Dataset records:

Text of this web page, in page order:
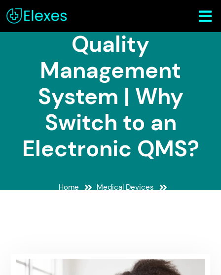
Medical Device
Quality
Management
System | Why
Switch to an
Electronic QMS?
Home
Medical Devices
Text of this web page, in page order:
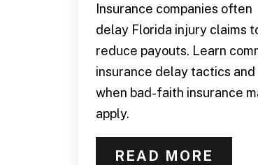
Insurance companies often
delay Florida injury claims
reduce payouts. Learn
insurance delay tactics and
when bad-faith insurance
apply.
READ MORE
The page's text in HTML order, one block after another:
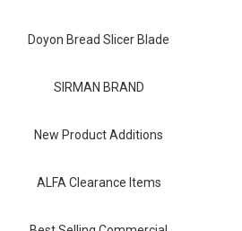
Doyon Bread Slicer Blade
SIRMAN BRAND
New Product Additions
ALFA Clearance Items
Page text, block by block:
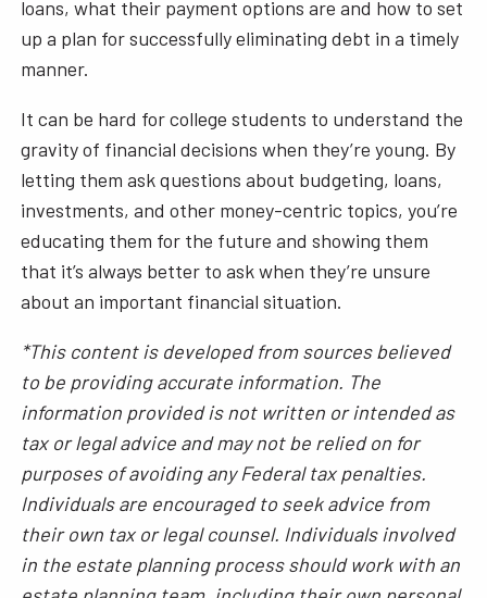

WHAT THE TASK REQUIRES
Word for word, write out each line of the records, but leave the pictures behind.

TASK RESULT
Text of this web page, in page order:
Medical Device
Quality
Management
System | Why
Switch to an
Electronic QMS?
Home
Medical Devices
Text of this web page, in page order:
Insurance companies often
delay Florida injury claims
reduce payouts. Learn
insurance delay tactics and
when bad-faith insurance
apply.
READ MORE
The page's text in HTML order, one block after another:
Doyon Bread Slicer Blade
SIRMAN BRAND
New Product Additions
ALFA Clearance Items
Page text, block by block:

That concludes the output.